Hunted is a British reality series that began airing on Channel 4 on 10 September 2015. The series features contestants who are instructed to go on the run for a period of 25 (originally 28) days in mainland Great Britain, whilst avoiding a team of Hunters composed of former and serving police, intelligence personnel, and on-foot teams. During their time, the Hunters have access to contestants' personal information and use "powers of the state" such as ANPR, CCTV and call tracing to locate contestants. At times, the Hunters will use social media and monetary rewards to members of the public (and captured contestants) for information leading to a successful capture. On the final day, any remaining contestants must reach a designated "extraction" point before being captured, winning a share of £100,000. It has a similar format to the programme Wanted which aired from 1996–1997 on Channel 4.

A celebrity adaptation, Celebrity Hunted, is also produced in aid of Stand Up To Cancer, where contestants compete for a shorter time period of 14 days.

Format and rules

In both the civilian and celebrity series, the contestants, now regarded as Fugitives, voluntarily go on the run in mainland Great Britain and must avoid detection from the Hunters, a group of current and former police and intelligence officials for 25 days (28 in the first two series and 14 for the celebrity series). From series two, the contestants are escorted to a public area and given a head start before the Hunters begin their search and are given the names of their targets. Fugitives are given a debit card with a small amount of money provided by the production team, and a rucksack containing essential and personal items (though in series five, the fugitives began with only the clothes on their back and no head start).

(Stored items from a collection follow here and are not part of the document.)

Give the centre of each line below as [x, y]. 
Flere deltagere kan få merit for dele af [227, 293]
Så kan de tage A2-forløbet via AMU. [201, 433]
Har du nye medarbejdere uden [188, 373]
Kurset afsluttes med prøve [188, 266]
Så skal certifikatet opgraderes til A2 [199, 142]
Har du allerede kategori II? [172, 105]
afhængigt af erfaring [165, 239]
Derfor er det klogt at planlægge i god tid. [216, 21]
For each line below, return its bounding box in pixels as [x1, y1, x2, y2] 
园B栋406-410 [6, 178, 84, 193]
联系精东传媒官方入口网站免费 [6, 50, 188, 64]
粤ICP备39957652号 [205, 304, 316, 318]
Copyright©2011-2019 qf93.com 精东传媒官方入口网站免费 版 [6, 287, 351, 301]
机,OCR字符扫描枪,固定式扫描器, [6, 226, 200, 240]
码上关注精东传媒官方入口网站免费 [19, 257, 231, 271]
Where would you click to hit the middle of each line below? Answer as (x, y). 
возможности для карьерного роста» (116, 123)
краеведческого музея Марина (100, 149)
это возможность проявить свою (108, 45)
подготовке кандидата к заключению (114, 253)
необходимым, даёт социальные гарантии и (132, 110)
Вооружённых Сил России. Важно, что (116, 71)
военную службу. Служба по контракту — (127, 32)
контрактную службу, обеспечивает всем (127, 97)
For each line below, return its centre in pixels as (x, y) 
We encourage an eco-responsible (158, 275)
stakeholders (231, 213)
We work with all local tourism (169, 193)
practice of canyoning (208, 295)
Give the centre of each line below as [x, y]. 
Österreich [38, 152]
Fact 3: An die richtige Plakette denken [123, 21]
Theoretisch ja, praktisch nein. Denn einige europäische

During their time on the run the Fugitives can use any existing connections, or ask members of the general public, to assist them in avoiding capture.

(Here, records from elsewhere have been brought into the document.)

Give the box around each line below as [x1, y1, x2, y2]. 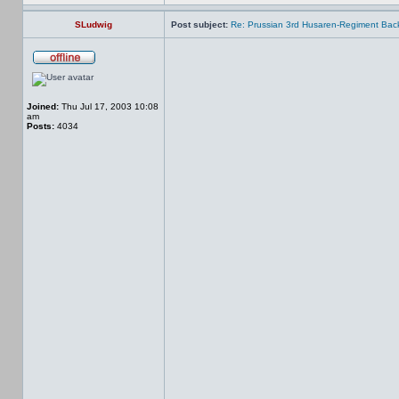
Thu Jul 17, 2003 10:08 [59, 102, 159, 111]
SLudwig [75, 20, 112, 29]
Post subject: [171, 20, 228, 29]
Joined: [27, 102, 59, 111]
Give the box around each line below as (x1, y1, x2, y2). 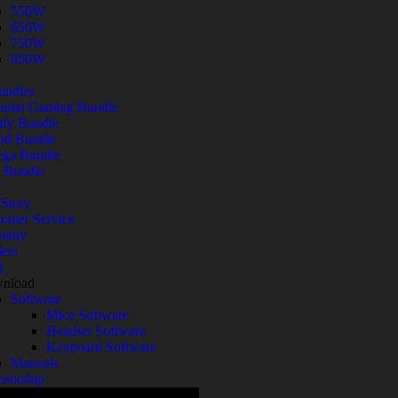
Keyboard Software (46, 339, 156, 354)
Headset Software (46, 323, 146, 338)
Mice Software (46, 307, 129, 322)
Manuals (11, 355, 59, 370)
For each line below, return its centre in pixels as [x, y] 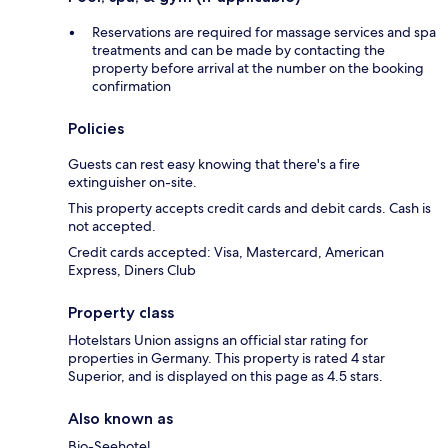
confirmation [131, 85]
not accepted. [112, 225]
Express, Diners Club [132, 269]
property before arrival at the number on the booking [258, 67]
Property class [121, 312]
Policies [96, 128]
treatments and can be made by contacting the [238, 49]
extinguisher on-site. [132, 181]

Whilst the Fugitives attempt to avoid using technology and thus detection, the Hunters use a vast array of different "powers of the state", such as closed circuit surveillance, phone records and number plate recognition to pinpoint their chosen target. If one (or more) Fugitives have become difficult to locate, the Hunters use social media to encourage members of the public to reveal any information, and post content specifically for a Fugitive to reveal their location without realising. Hunters may also be directly contacted by the public with any leads by telephone. Any member of the public with information leading to capture is compensated for their effort. Hunters additionally operate throughout the country through use of two-person ground teams that can deploy immediately under order of the Chief. The ground teams also perform reconnaissance at Fugitives' homes and attempt to goad family members or loved ones for information and/or may be observed to determine any irregularities in their daily routines.

When a Fugitive is caught, they are told their time on the run is over and are escorted to a vehicle for debrief back at the Hunters’ headquarters.

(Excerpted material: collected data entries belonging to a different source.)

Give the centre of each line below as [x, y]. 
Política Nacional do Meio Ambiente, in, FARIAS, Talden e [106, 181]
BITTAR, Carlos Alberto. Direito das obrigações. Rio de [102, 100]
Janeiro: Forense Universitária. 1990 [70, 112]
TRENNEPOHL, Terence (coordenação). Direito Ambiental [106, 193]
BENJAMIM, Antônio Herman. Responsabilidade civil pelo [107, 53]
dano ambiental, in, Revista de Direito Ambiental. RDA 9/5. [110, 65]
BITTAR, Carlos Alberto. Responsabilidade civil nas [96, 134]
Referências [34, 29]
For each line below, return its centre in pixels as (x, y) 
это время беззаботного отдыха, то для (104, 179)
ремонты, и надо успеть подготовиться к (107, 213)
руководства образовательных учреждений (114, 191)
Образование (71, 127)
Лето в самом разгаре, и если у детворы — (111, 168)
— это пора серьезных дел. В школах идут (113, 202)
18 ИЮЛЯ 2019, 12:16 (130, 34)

In the final few days of the game, any Fugitives still on the run are given instructions for their 'extraction point' and a finite amount of time to get there. The Hunters are told of the last-known locations of the Fugitives and extend their efforts to figure out where the extraction is taking place. When a Fugitive successfully reaches the extraction point within the time-frame, they can no longer be caught by the Hunters and are deemed a Winner. Due to the nature of the show, there are two possible outcomes to the hunt: one or more Fugitives can reach the extraction point and win, or every Fugitive can be caught and the hunt prematurely ends (known as a "clean sweep").

Regular series

Series 1 (2015)
Fourteen contestants were chosen and began in their respective hometowns. Fairoaks Airport in Surrey served as the extraction point.

Notes

Before he was caught, Ricky Allen proved so elusive while on the run in Scotland that one of the Hunters described it as "a real-life 39 steps" which was published in a newspaper as well as "wanted" posters.

Series 2 (2016)
Ten contestants were chosen and began in Milk Street in Birmingham. The Isle of Sheppey in Kent served as the extraction point.  This was the first series where there was prize money for winners.

Notes

Cummings had an accomplice impersonate him outside a leisure centre, leading the Hunters to believe they had caught him, when he was actually  away on a canal path.

After Alikor was caught, he was taken to Hunter HQ where Chief Peter Bleksley offered him £1,000 for information of the whereabouts of Adesina. Alike declined the offer but admitted that he would have helped the Hunters if they had offered him £50,000.

Series 3 (2018)
Nine contestants were chosen and began in Manchester city centre. The River Dart in Devon served as the extraction point. From this series onwards, the number of days to avoid capture was reduced to 25.

Notes

Crowe was caught on the first day of being on the run.

Father and son fugitives Bob and Alex Ayling began as a duo, but at Bob's encouragement about mid-way through their time on the run, they agreed to separate and reunite on the day of extraction. Alex had Asperger syndrome and was bullied at school, but wanted to prove himself.

Murphy and Appleton evaded the Hunters by cycling from place to place as their mode of transport.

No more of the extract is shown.